Jane-Finch.com
- Screenshot of Jane-Finch.com in 2006
- Website type: hyperlocal, news, community journalism
- Available in: English
- Owner: Paul Nguyen
- Creator: Paul Nguyen
- Website: jane-finch.com
- Launched: 2004; 22 years ago
- Current status: Active

= Jane-Finch.com =

News website about a Toronto community

Jane-Finch.com is a hyperlocal news website about the Jane and Finch community in Toronto, Canada.

== History ==
Jane-Finch.com was launched on March 13, 2004, by Paul Nguyen. It began as a rap and hip hop site and later evolved to promoting social issues in the area. In the process of building the website, Nguyen was helped out by his friend, Mark Simms. It eventually led to the production of a documentary Lost in the Struggle.
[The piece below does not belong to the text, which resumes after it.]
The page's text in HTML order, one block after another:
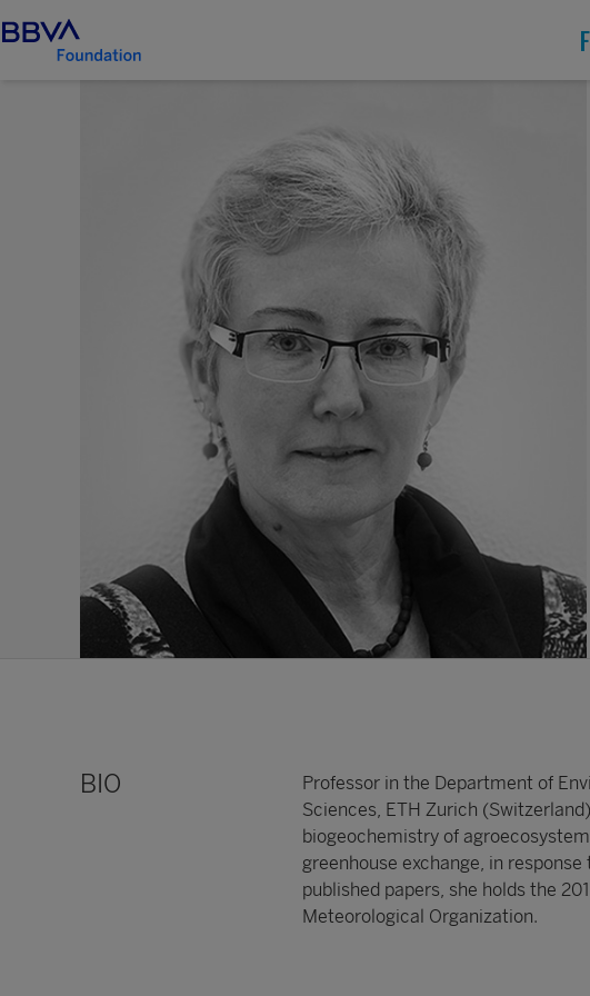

The website produces videos and articles with residents to give a look inside the community. Jane-Finch.com shares positive news stories and current news about the area.

== Reception ==
Jane-Finch.com attracted local and national media attention.

=== Awards ===
In 2010, Jane-Finch.com won a Canadian Ethnic Media Association Award in the Internet Category for its community journalism. A year later, the website received a Heritage Toronto Award for "promoting and conserving aspects of Toronto's cultural history".